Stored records
BEGIN
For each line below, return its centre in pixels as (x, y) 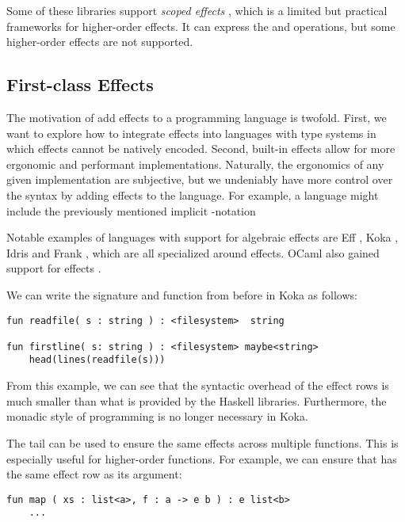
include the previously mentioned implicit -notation (131, 210)
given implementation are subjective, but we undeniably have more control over (200, 179)
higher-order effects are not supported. (100, 42)
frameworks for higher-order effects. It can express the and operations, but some (201, 26)
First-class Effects (80, 84)
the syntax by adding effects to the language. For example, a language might (193, 194)
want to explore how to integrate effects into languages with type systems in (191, 133)
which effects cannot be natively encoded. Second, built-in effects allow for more (201, 149)
END
• [TASK]: From the first line of the entries above through the line with "First-class Effects (80, 84)", set down each line exactly and drop the pictures.

• [YOUR SOLUTION]:
For each line below, return its centre in pixels as (x, y) 
include the previously mentioned implicit -notation (131, 210)
given implementation are subjective, but we undeniably have more control over (200, 179)
higher-order effects are not supported. (100, 42)
frameworks for higher-order effects. It can express the and operations, but some (201, 26)
First-class Effects (80, 84)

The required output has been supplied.